XPNAV-1 is the world’s first dedicated Pulsar Navigation Test Satellite, aiming to prove technologies that are needed to take navigation and timing to a stellar level. Pulsar Navigation makes use of the ultra-regular X-ray emissions from pulsars for spacecraft navigation which provides great promise for future deep space navigation.

Optical/X-Ray composite of Vela pulsar - Credit: NASA
Optical/X-Ray composite of Vela pulsar – Credit: NASA

The X-Ray emissions from pulsars are created by the rapid rotation of neutron stars and are of very high stability over extended periods of time, thus pulsars can be considered ‘celestial lighthouses.’ In terms of stability, pulsars can surpass even the most accurate atomic clocks by a factor of 10,000; the signals can have periods of a few milliseconds to a few seconds.

The regular pulse of X-ray photons coming from neutron stars can be used for spacecraft triangulation in deep space, however, the technical aspect of designing a miniaturized device that can detect these pulses has been a challenge in the past.

The realization of operational pulsar navigation would represent a major milestone in deep space navigation. Current missions rely on tracking stations on Earth that measure the craft’s distance to Earth through radio ranging – measuring the light travel time to the spacecraft for a precise determination of its position in space.

Image: CCTV
Image: CCTV

Testing out pulsar navigation is only possible in space because the X-ray signals are absorbed by Earth’s atmosphere.

If successful, this and future demonstration missions will pave the way to more precise navigation in deep space that is of importance for robotic missions venturing out further than ever before as well as crewed missions within the solar system – enabling autonomous navigation without relying on the lengthy process of ground-based ranging.

XPNAV-1, developed by the China Academy of Space Technology, weighs in at 240 Kilograms and hosts two different detector systems – a collimated microchannel plate array and a focused detector. The array detector will be suitable to measure the X-ray background while the focused detector system will be tasked with the characterization of X-ray pulsars. With a 17-centimeter aperture, the telescope employs grazing incidence optics because the conventional telescopes employing lenses or mirrors are of no use for X-rays.

XPNAV-1 will characterize 26 nearby pulsars for their pulse frequency and intensity to create a navigation database that could be used by future operational missions.
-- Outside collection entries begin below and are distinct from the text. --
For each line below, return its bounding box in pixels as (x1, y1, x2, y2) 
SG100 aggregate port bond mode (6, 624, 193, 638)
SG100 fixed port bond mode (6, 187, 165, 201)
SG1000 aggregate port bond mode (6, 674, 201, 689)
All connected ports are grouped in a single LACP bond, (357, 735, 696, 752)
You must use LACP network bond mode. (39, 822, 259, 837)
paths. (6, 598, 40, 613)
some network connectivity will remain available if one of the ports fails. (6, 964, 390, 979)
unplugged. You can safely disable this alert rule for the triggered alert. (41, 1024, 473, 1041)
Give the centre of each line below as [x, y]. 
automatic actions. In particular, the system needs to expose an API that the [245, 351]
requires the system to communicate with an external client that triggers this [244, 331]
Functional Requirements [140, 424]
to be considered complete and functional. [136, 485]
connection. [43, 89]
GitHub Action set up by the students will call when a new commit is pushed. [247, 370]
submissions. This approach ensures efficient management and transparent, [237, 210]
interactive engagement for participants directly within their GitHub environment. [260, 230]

The satellite is expected to operate for five to ten years.

XX-1 - Image:
XX-1 – Image:

XPNAV-1 is the first pulsar navigation mission launched into orbit.
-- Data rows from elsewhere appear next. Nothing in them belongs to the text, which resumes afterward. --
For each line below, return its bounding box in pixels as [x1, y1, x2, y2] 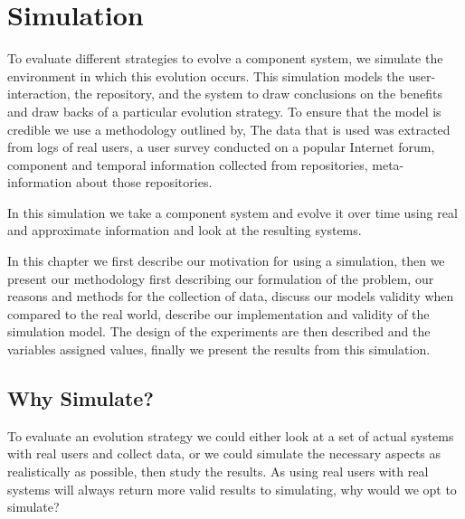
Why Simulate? [7, 384, 154, 412]
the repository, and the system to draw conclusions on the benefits [74, 84, 442, 103]
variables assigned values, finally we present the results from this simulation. [7, 340, 431, 359]
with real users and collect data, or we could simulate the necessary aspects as [7, 444, 441, 463]
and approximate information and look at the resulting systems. [7, 221, 362, 240]
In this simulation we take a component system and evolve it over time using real [7, 203, 458, 222]
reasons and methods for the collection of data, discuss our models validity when [7, 287, 454, 306]
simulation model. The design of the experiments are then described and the [7, 322, 431, 341]
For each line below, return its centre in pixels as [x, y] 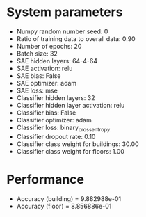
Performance [46, 179]
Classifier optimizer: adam [54, 120]
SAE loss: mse [37, 90]
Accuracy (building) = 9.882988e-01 [69, 198]
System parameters [65, 12]
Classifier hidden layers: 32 [56, 97]
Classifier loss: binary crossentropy [63, 128]
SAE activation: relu [44, 68]
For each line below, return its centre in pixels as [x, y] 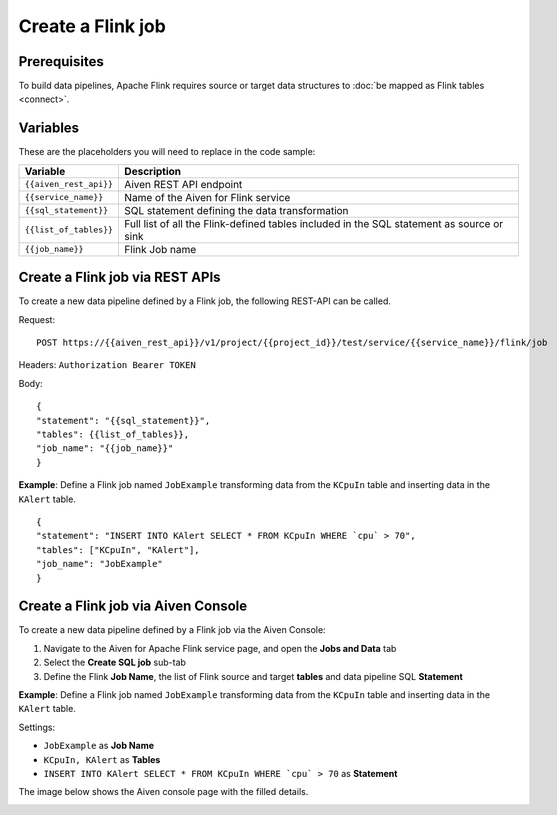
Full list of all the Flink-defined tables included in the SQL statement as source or [314, 223]
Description [153, 171]
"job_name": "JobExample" [100, 564]
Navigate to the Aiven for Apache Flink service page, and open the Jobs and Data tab [220, 648]
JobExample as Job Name [99, 746]
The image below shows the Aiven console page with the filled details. [163, 792]
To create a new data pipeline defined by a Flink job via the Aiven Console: [172, 630]
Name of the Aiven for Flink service [207, 197]
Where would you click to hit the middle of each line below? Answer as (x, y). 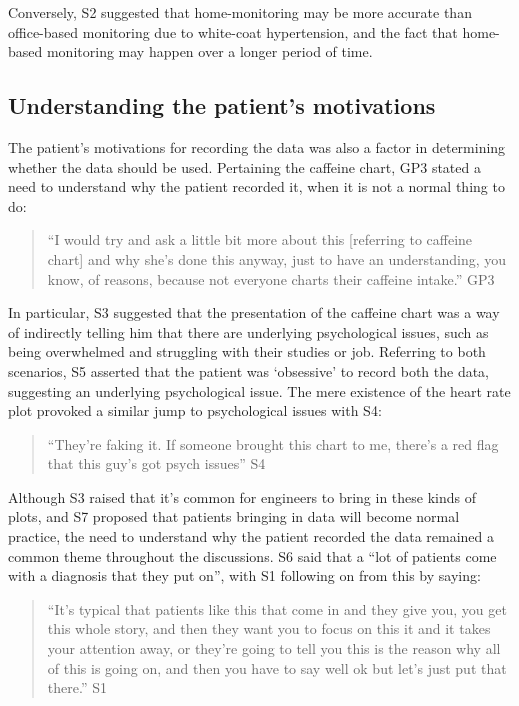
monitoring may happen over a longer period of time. (209, 51)
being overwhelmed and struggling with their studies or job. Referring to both (247, 351)
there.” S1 (77, 687)
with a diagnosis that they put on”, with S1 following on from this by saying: (244, 575)
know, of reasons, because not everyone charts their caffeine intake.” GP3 (271, 278)
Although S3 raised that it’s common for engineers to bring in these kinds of (242, 496)
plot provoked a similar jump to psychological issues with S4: (195, 410)
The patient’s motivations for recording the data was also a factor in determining (257, 146)
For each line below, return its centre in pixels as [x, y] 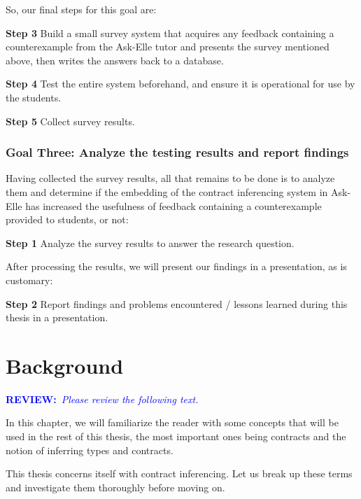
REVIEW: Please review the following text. [102, 399]
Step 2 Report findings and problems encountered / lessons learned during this [177, 303]
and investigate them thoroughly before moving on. [115, 487]
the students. [34, 97]
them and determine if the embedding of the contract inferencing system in [167, 191]
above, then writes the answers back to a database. [115, 60]
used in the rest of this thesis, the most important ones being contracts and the [176, 436]
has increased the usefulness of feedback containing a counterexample [174, 205]
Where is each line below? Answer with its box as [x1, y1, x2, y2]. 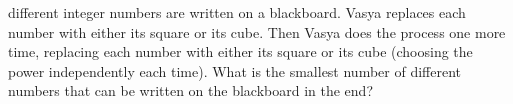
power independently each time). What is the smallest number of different [8, 60, 461, 81]
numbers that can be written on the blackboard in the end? [8, 80, 373, 101]
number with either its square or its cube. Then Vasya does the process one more [8, 21, 506, 42]
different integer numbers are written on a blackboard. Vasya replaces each [8, 2, 466, 22]
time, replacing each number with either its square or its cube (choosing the [8, 41, 473, 62]
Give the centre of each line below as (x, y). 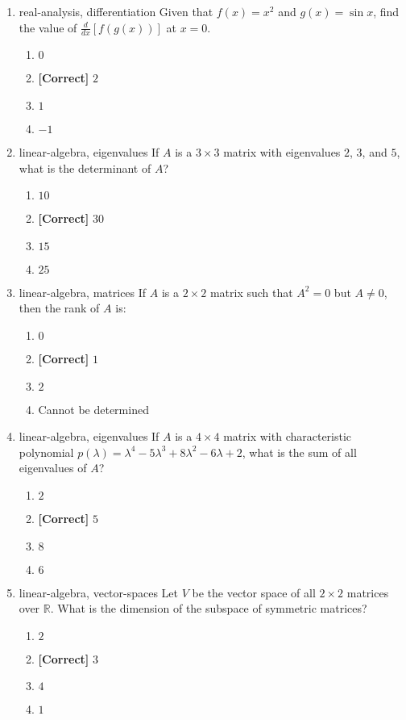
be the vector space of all (254, 592)
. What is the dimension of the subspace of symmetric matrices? (209, 608)
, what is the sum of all (299, 452)
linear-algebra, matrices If (83, 292)
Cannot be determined (93, 409)
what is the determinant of (85, 167)
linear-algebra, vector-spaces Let (99, 592)
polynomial (46, 452)

NASA plans to send the SEXTANT payload – Station Explorer for X-Ray Timing and Navigation Technology – to the International Space Station in 2017, hosting 56 X-ray detectors to examine whether pulsar-based navigation is technically feasible.
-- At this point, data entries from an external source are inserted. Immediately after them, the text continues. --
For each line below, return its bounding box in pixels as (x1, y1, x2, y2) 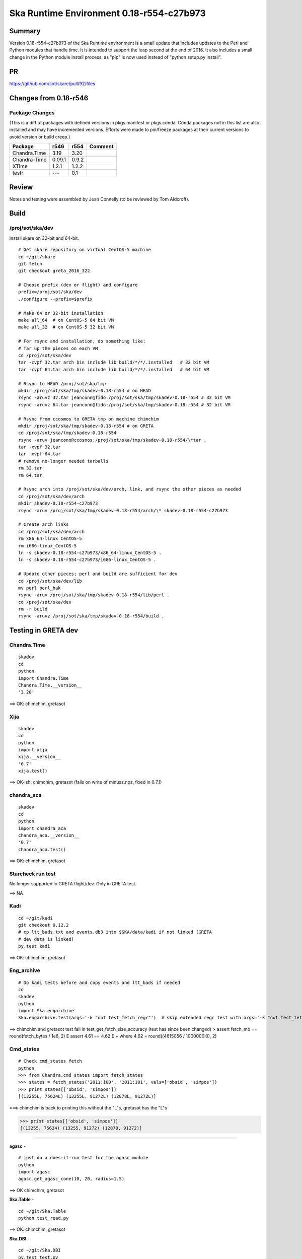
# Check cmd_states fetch (18, 1058, 83, 1064)
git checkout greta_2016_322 (18, 268, 90, 274)
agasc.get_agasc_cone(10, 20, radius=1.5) (18, 1176, 125, 1182)
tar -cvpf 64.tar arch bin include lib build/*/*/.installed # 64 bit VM (18, 367, 209, 372)
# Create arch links (18, 522, 69, 527)
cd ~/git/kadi (18, 915, 53, 921)
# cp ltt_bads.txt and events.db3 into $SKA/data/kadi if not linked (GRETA (18, 929, 212, 935)
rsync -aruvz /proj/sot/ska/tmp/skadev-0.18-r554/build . (18, 613, 165, 619)
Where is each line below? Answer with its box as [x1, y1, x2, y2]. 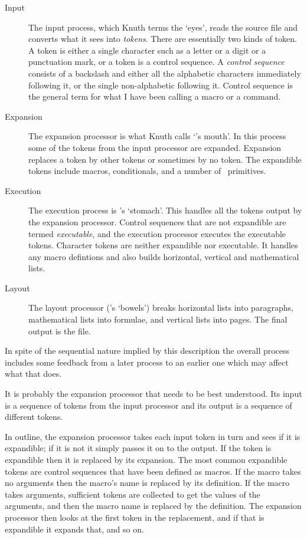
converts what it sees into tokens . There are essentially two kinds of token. [28, 32, 297, 45]
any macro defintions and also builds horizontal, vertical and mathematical [28, 250, 299, 262]
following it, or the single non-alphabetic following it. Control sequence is [28, 78, 293, 91]
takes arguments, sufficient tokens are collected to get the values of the [5, 488, 260, 500]
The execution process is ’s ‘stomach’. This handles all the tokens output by [28, 204, 302, 216]
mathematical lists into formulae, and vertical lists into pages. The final [28, 313, 288, 326]
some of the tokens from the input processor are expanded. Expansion [28, 141, 282, 153]
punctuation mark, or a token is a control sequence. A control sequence [28, 55, 285, 68]
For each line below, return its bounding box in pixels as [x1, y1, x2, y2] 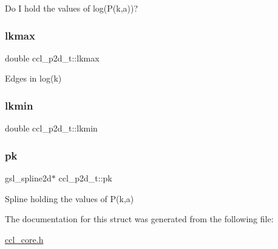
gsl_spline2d [5, 172, 52, 184]
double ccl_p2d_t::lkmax [5, 51, 100, 64]
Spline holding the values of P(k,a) [5, 192, 134, 205]
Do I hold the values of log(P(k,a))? [5, 2, 138, 14]
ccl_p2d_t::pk [58, 172, 112, 184]
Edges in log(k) [5, 72, 62, 85]
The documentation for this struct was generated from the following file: [5, 212, 274, 225]
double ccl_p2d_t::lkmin [5, 122, 98, 135]
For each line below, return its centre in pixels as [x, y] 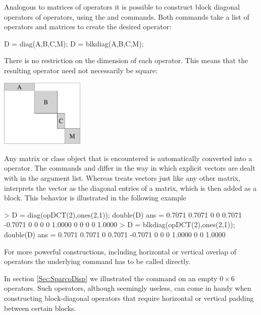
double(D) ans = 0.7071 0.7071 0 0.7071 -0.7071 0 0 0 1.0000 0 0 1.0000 [115, 234]
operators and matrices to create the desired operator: [88, 27]
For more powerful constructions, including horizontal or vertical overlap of [120, 251]
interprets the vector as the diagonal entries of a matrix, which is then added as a [130, 188]
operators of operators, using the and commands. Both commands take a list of [127, 16]
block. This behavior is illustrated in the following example [95, 198]
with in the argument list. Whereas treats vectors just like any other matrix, [122, 177]
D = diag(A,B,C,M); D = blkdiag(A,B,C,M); [74, 43]
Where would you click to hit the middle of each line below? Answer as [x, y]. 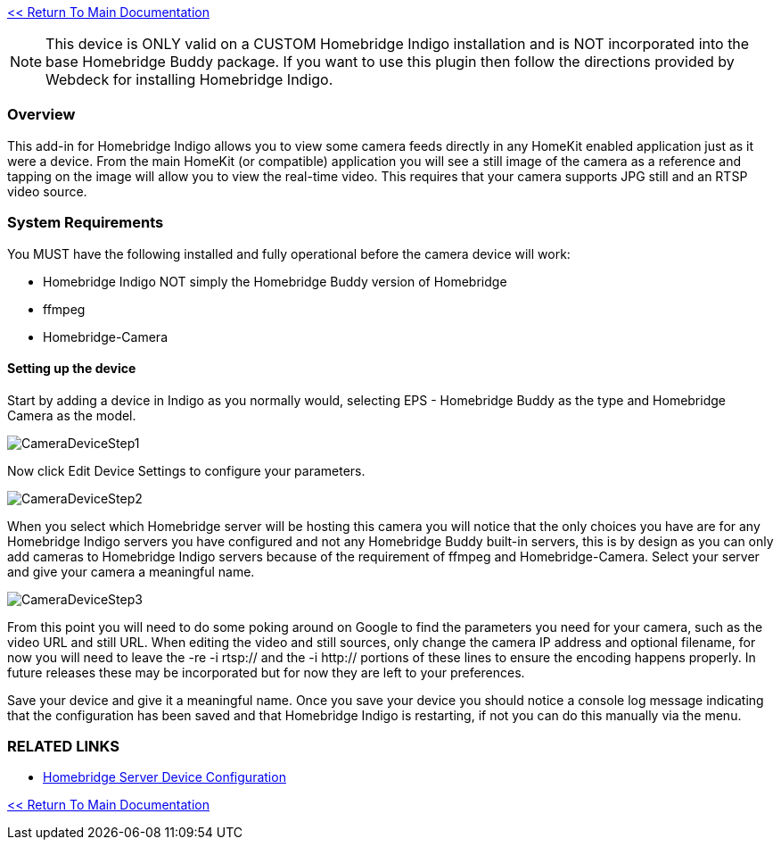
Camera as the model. [72, 415]
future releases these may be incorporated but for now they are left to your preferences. [266, 672]
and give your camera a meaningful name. [131, 571]
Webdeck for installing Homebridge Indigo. [189, 79]
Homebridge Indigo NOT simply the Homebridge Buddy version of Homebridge [275, 281]
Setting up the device [72, 369]
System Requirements [86, 223]
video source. [47, 191]
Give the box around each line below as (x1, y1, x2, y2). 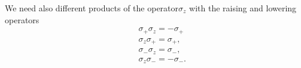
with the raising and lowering (189, 2, 297, 14)
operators (5, 13, 39, 26)
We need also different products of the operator (5, 2, 179, 14)

Riding as auxiliary payloads on this launch were four CubeSats.

The 7.5-Kilogram Xiaoxiang-1 is a 6U CubeSat measuring 30 by 20 by 10 centimeters in size. It was manufactured by the Changsha Gaoxinqu Tianyi Research Institute to test a small satellite stabilization system suitable for a small orbiting astronomical telescopes. Lishui-1, using the 2 or 3U CubeSat form factor, aims to establish a constellation of small Earth-imaging craft collecting remote sensing data for the commercial market.

CAS-2T is a student-built amateur radio satellite that uses the 2U CubeSat form factor but operates as an attached payload, not separating from the CZ-11 upper stage. The satellite carries VHF and UHF transponders for use by the HAM radio community. Another attached payload flown on this mission used a sensor suite comprised of cameras, optical communication system and other sensors to measure different parameters during the flight to orbit. It is also reported that the launch carried the Pina-2 CubeSat operated by Aerospace DFH.

Orbital Data shows the Long March 11 launch left six objects in orbit – four are located in a 490 by 510-Kilometer orbit inclined 97.4 degrees while the other two entered an elliptical orbit of 500 by 1,030 Kilometers at an inclination of 98.8°.